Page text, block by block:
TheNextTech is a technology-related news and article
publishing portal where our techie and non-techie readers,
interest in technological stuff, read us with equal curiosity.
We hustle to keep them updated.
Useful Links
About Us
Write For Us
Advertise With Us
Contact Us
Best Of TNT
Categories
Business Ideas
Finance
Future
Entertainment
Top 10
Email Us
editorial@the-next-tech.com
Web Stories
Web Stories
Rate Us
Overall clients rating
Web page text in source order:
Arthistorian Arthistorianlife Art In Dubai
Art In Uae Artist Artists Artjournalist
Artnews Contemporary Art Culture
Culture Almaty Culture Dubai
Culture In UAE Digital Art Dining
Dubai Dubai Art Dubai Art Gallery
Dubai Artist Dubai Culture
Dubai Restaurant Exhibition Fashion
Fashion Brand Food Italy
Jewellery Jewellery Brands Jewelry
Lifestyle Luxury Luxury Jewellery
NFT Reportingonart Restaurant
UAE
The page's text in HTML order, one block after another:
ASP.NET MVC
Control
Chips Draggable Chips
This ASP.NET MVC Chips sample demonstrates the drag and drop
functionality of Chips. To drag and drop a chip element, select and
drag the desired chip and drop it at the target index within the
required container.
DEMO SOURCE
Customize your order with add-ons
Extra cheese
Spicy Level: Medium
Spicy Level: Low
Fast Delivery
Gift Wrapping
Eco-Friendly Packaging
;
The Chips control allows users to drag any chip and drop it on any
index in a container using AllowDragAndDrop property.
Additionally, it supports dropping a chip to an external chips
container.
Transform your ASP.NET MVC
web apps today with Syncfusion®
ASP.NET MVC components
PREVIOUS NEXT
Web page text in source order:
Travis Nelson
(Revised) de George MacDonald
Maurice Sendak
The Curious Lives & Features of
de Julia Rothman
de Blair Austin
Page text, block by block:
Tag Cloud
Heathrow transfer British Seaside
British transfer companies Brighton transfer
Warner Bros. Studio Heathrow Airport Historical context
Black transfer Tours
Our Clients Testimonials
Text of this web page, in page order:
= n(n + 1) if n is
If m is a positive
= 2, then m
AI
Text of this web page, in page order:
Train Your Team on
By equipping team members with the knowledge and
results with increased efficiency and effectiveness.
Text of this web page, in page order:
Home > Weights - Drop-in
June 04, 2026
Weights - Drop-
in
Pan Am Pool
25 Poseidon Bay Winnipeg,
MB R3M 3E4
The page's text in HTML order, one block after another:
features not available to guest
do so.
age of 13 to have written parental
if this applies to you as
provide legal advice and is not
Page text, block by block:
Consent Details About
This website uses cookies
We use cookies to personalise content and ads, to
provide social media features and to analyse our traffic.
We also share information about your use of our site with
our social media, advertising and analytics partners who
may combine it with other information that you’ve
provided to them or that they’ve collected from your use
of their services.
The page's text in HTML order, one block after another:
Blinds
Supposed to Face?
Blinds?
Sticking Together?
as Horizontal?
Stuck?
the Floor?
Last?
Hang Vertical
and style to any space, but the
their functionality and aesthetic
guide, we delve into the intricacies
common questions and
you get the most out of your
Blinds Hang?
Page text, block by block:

_What you should do_
Every entry should be printed again exactly as it stands.

_Written response_
Page text, block by block:
TheNextTech is a technology-related news and article
publishing portal where our techie and non-techie readers,
interest in technological stuff, read us with equal curiosity.
We hustle to keep them updated.
Useful Links
About Us
Write For Us
Advertise With Us
Contact Us
Best Of TNT
Categories
Business Ideas
Finance
Future
Entertainment
Top 10
Email Us
editorial@the-next-tech.com
Web Stories
Web Stories
Rate Us
Overall clients rating
Web page text in source order:
Arthistorian Arthistorianlife Art In Dubai
Art In Uae Artist Artists Artjournalist
Artnews Contemporary Art Culture
Culture Almaty Culture Dubai
Culture In UAE Digital Art Dining
Dubai Dubai Art Dubai Art Gallery
Dubai Artist Dubai Culture
Dubai Restaurant Exhibition Fashion
Fashion Brand Food Italy
Jewellery Jewellery Brands Jewelry
Lifestyle Luxury Luxury Jewellery
NFT Reportingonart Restaurant
UAE
The page's text in HTML order, one block after another:
ASP.NET MVC
Control
Chips Draggable Chips
This ASP.NET MVC Chips sample demonstrates the drag and drop
functionality of Chips. To drag and drop a chip element, select and
drag the desired chip and drop it at the target index within the
required container.
DEMO SOURCE
Customize your order with add-ons
Extra cheese
Spicy Level: Medium
Spicy Level: Low
Fast Delivery
Gift Wrapping
Eco-Friendly Packaging
;
The Chips control allows users to drag any chip and drop it on any
index in a container using AllowDragAndDrop property.
Additionally, it supports dropping a chip to an external chips
container.
Transform your ASP.NET MVC
web apps today with Syncfusion®
ASP.NET MVC components
PREVIOUS NEXT
Web page text in source order:
Travis Nelson
(Revised) de George MacDonald
Maurice Sendak
The Curious Lives & Features of
de Julia Rothman
de Blair Austin
Page text, block by block:
Tag Cloud
Heathrow transfer British Seaside
British transfer companies Brighton transfer
Warner Bros. Studio Heathrow Airport Historical context
Black transfer Tours
Our Clients Testimonials
Text of this web page, in page order:
= n(n + 1) if n is
If m is a positive
= 2, then m
AI
Text of this web page, in page order:
Train Your Team on
By equipping team members with the knowledge and
results with increased efficiency and effectiveness.
Text of this web page, in page order:
Home > Weights - Drop-in
June 04, 2026
Weights - Drop-
in
Pan Am Pool
25 Poseidon Bay Winnipeg,
MB R3M 3E4
The page's text in HTML order, one block after another:
features not available to guest
do so.
age of 13 to have written parental
if this applies to you as
provide legal advice and is not
Page text, block by block:
Consent Details About
This website uses cookies
We use cookies to personalise content and ads, to
provide social media features and to analyse our traffic.
We also share information about your use of our site with
our social media, advertising and analytics partners who
may combine it with other information that you’ve
provided to them or that they’ve collected from your use
of their services.
The page's text in HTML order, one block after another:
Blinds
Supposed to Face?
Blinds?
Sticking Together?
as Horizontal?
Stuck?
the Floor?
Last?
Hang Vertical
and style to any space, but the
their functionality and aesthetic
guide, we delve into the intricacies
common questions and
you get the most out of your
Blinds Hang?
Page text, block by block:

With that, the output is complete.